There is a set of common-sense reforms that work for family farmers to protect public health and the environment – keeping us moving forward on our clean fuel goals the right way. The Planning and Conservation League along with our partners at the National Wildlife Federation and others are seeking to:
- Promote biofuels made from sources other than corn.
- Charge a small fee to oil companies and refiners to fund habitat restoration and conservation.
- Prohibit converting native wildlife habitat into cropland to grow corn for ethanol, a law already on the books.
- Limit the share of ethanol made from corn that can be used to meet renewable fuel targets.
Reforming the Corn-Ethanol Mandate
We must reform the federal corn-ethanol mandate to protect clean water and public health. In its current form, the RFS provides incentives to convert natural areas and wildlife habitat to large corporate farms growing GMO corn. This has led to water pollution – reducing supply and threatening public health – and destruction of habitat for wildlife and important pollinators such as bees and butterflies. There is a set of common-sense reforms that work for family farmers to protect public health and the environment – keeping us moving forward on our clean fuel goals the right way.
Environmental Principles for reform of the corn-ethanol mandate in the RFS
The corn ethanol mandate needs to be ramped down – or at the very least capped at current levels and corn should not be allowed to qualify for the advanced biofuels pool.
A limit should be placed on food-based biodiesel, and it should not be allowed to fill the conventional pool.
Cellulosic ethanol and advanced biofuels should receive the appropriate incentives to truly foster the development and production of next generation fuels.
The RFS should effectively prohibit the future conversion of native habitat to cropland and disallow any fuels produced on land brought into production after the law’s 2007 passage, from qualifying for credit.

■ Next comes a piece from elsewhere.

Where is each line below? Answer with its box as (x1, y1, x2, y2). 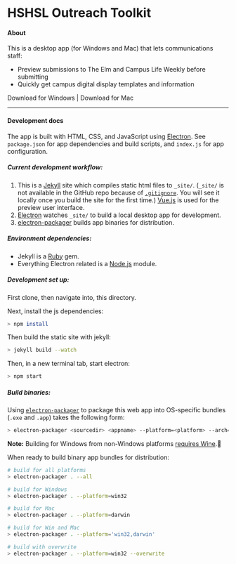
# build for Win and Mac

In order to mitigate the vast amount of wildlife habitat that has been lost on the landscape (due in large part to the expansion of corn for ethanol), a conservation mitigation fund to support habitat and water quality restoration and conservation should be linked to the RFS.
An RFS reform effort must be targeted solely to the renewable fuels mandate and not used as an excuse to make broader changes to the Clean Air Act.
The law should be clarified to prohibit invasive or noxious plants cultivated and made into biofuels from meeting the mandate.
1 Searchinger et al, 2008. Science. “Use of US Croplands for Biofuels Increases Greenhouse Gases Through Emissions from Land-Use Change.”
2 Lark, et al, 2015. “Cropland expansion outpaces agricultural and biofuel policies in the United States.” Environmental Research Letters 10, 4.